In the “Minari” Q&A, Chung said he started off his career “thinking that I wanted to make films that aren’t about my life.” But after making this film, he acknowledged that “it felt precious … to have something that I can show to my family both to my parents, in which they feel like they were seen and heard, and then also to my daughter, something I can leave behind to her, that she can see where we come from.”

Beyond being a gift to Chung’s loved ones, “Minari,” for me, is a reminder that we need more, not fewer, stories like this today — more movies, more books, more poems. To help us understand one another beyond stereotypes and caricatures, to find common ground, to make many feel seen for the first time and embolden them to tell their stories.

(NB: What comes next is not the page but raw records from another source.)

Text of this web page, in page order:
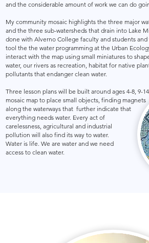
and the considerable amount of work we can do
My community mosaic highlights the three major
and the three sub-watersheds that drain into Lake
done with Alverno College faculty and students and
tool the the water programming at the Urban
interact with the map using small miniatures to
water, our rivers as recreation, habitat for native
pollutants that endanger clean water.
Three lesson plans will be built around ages 4-8, 9-
mosaic map to place small objects, finding magnets
along the waterways that further indicate that
everything needs water. Every act of
carelessness, agricultural and industrial
pollution will also find its way to water.
Water is life. We are water and we need
access to clean water.
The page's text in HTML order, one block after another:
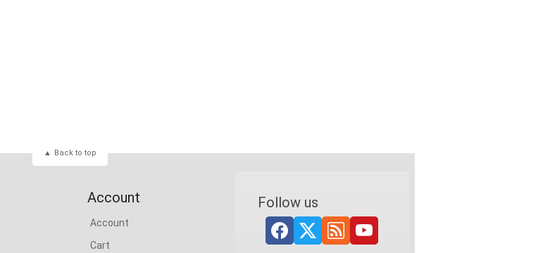
Back to top
Account
Account
Cart
Follow us
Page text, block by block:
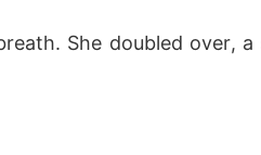
She doubled over, a
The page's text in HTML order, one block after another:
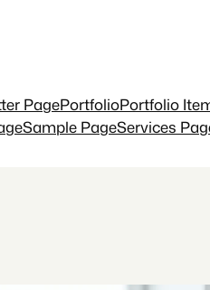
PagePortfolioPortfolio
Sample PageServices
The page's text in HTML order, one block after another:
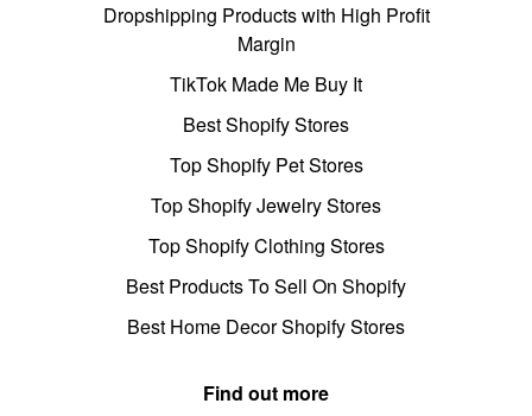
Dropshipping Products with High Profit
Margin
TikTok Made Me Buy It
Best Shopify Stores
Top Shopify Pet Stores
Top Shopify Jewelry Stores
Top Shopify Clothing Stores
Best Products To Sell On Shopify
Best Home Decor Shopify Stores
Find out more
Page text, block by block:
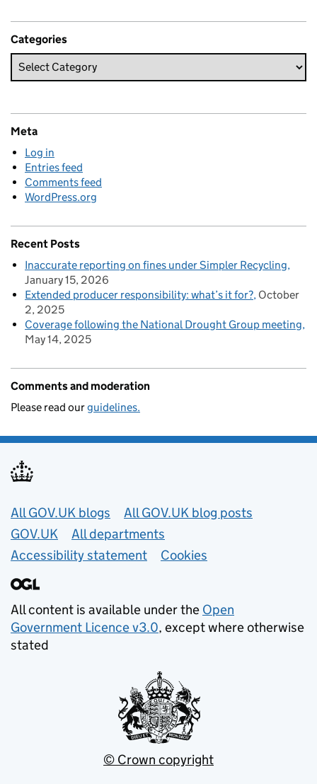
Categories
Meta
Log in
Entries feed
Comments feed
WordPress.org
Recent Posts
Inaccurate reporting on fines under Simpler Recycling
January 15, 2026
Extended producer responsibility: what’s it for? October
2, 2025
Coverage following the National Drought Group meeting
May 14, 2025
Comments and moderation
Please read ourguidelines.
Useful links
All GOV.UK blogs
All GOV.UK blog posts
GOV.UK
All departments
Accessibility statement
Cookies
All content is available under the Open
Government Licence v3.0, except where otherwise
stated
© Crown copyright
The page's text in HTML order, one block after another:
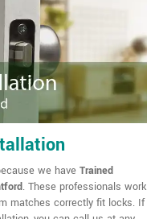
we have Trained
. These professionals work
matches correctly fit locks. If
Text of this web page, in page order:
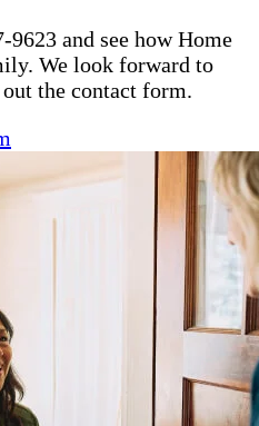
and see how Home
We look forward to
the contact form.
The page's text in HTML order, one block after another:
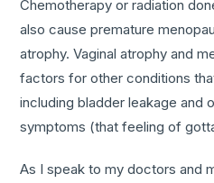
Chemotherapy or radiation
also cause premature
atrophy. Vaginal atrophy and
factors for other conditions
including bladder leakage and
symptoms (that feeling of
As I speak to my doctors and
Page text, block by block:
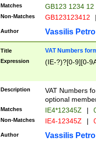
Matches GB123 1234 12
Non-Matches GB123123412
Author Vassilis
Title VAT Numbers
Expression (IE-?)?[0-9][0-
Description
VAT Numbers
optional
Matches IE4*12345Z |
Non-Matches IE4-12345Z |
Author Vassilis
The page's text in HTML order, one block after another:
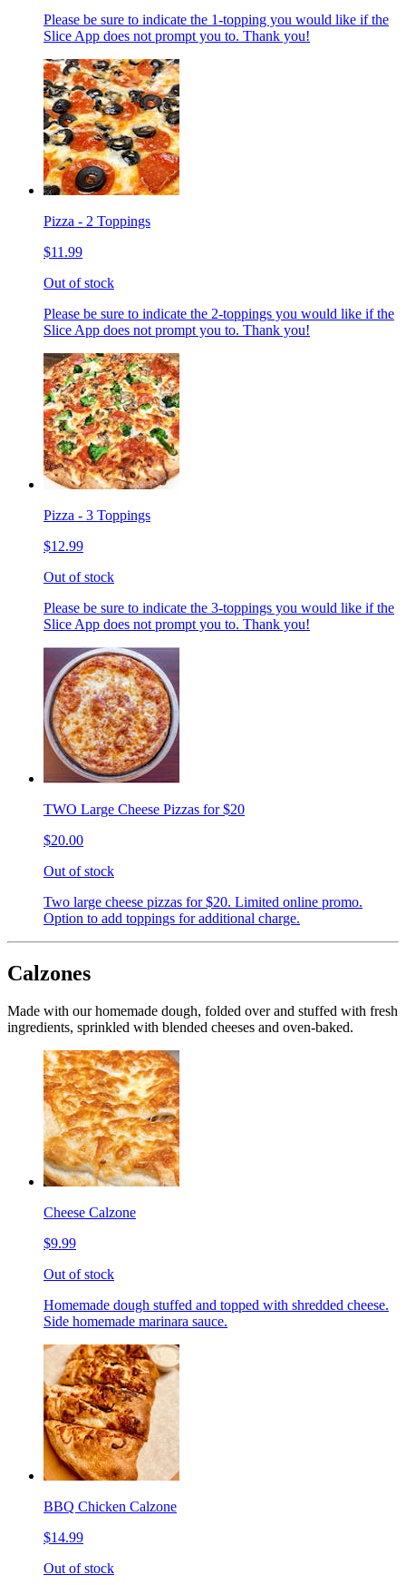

Seeing one’s own life, culture, and perhaps more importantly, their economic class, mirrored in a film is not a common experience for many immigrants — and more broadly, for people of color. Recently, Hollywood has held up films like “Crazy Rich Asians” and “Always Be My Maybe” as examples of Asian-American representation. But they still portray a life that does not reflect mine beyond the color of our skin. “Minari,” which features a leaky mobile home and a cursed farm for much of its running time, is a truer reflection of the precarious struggle of my family and many others like us.

All my life, I’ve watched characters like Kevin McAllister in “Home Alone,” Kelly Kapowski on “Saved By the Bell” (the original series, not the 2020 remix), the well-coiffed 20-somethings on “Friends.” They were entertaining enough, but difficult to relate to. Frankly, meaningful representation wasn’t something I even knew to expect. But more than three decades since that summer day by the creek, I am thrilled to finally see a film that represents my family and me. It joins a growing canon of thoughtful films about the immigrant experience.

It allows me to say: This one is about us. This one is ours.